And of course need I mention this new thing called cyber bullying.

Let’s talk to Dr. Sarah Trosper Olivo to get an expert opinion:

Q) We all know there are positives and negatives to technology, let’s start on a good note, what are some of the positive aspects to kids today exposed to and having so much technology at their disposal?
A) In small or moderate doses, having access to some amount of screen time allows kids to be part of the social conversation at their school, where most kids are playing some popular video game or other.  And we’ve seen that kids with some access to touch screens or video games do have a physical and mental dexterity with technology that will be very handy for them in our world full of touch screens.  Technology can allow children who are perhaps over-scheduled to have some needed downtime in their brain. They experience something called “flow,” which is when our mind has a very calming balance of being challenged but without mental stress. Musicians talk about it when they’re playing their instrument. Kids brains benefit from flow just like adult brains do.
I think a lot of children today are more aware of social issues, even at young ages. They can see messages about being kind to our earth, treating people different from us with kindness, and using their voice and passion to make changes. I’ve seen so many posts of young children selling lemonade or cookies for refugees or communities impacted by natural disaster. When I was young, I’m pretty sure my lemonade money went straight into the cash register at my local toy store.
Q) what are the negative aspects?
On the flip side, with this compassion comes a lot more worry. Ignorance really can be bliss. It takes a lot of parental monitoring to figure out the right balance for their own kids. Plus parents need to understand the technology and have the willpower to enforce house rules. This can be really hard! I think this has meant that kids often see images or have access to information that’s above their mental pay grade, and they don’t always know how to process it. Even with more innocent games, children often get asked to purchase things for the game in order to keep playing, or they see that their friends are playing online on a different team than them. Kids have to manage FOMO way too early these days if you ask me.
Q) how do you think kids behavior has changed as a result of technology, social media, the internet?
A) I’m certainly not the first one to point out that kids aren’t playing outside nearly as much these days as they used to. Older kids and teens have a lot of very serious conversations over text, where they can’t always read social cues or facial expressions. In my office, when I hear a teen talking about talking to a friend I have to say “talking or texting?” 100% of the time it’s texting.
Q) Do you think there’s a behavioral or developmental difference between technology use e.g. video games or computer use vs social media FB, Twitter, Instagram?
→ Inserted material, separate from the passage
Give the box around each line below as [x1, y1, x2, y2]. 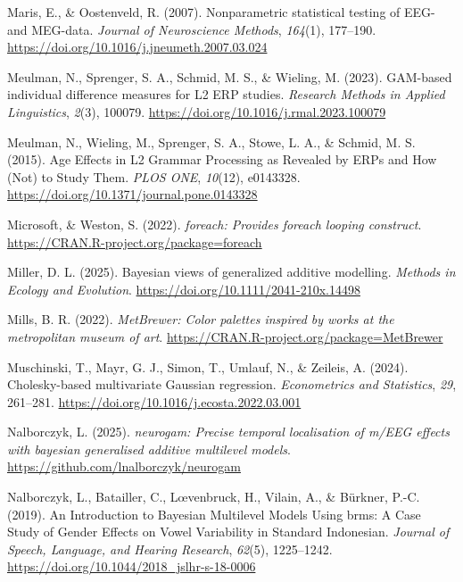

A) I think they lead to different issues. Video or internet use can be used as a coping strategy for anxiety or depression. Sort of a self-medication for young kids who might struggle to be in a social setting. When it becomes a problem for a kid, it’s often a side effect of an emotional issue that was there before the video game playing started. I think social media, on the other hand, can actually generate negative emotion in kids. They’re feeling ok, sign on to Instagram, see a bar mitzvah they weren’t invited to and BOOM, they’re feeling rejected.
Q) At what age is appropriate for a child to have a FB account and a cell phone?
A) Can I say never? Is never an ok answer to give here? Ok, clearly I’m kidding (sort of) but I will tell you I’m holding out as long as possible. I’m working with a group of moms in my town on a “Wait Until 8” campaign, which asks parents to consider waiting until 8th grade for their children to have access to social media. And I would clarify that this means waiting for social media access and a *smart* phone. Companies have caught on to the fact that kids might need phones but that they don’t actually need smart phones. Parents have a lot more options now than they used to, and companies are offering phones that limit or don’t include methods for kids to access social media sites.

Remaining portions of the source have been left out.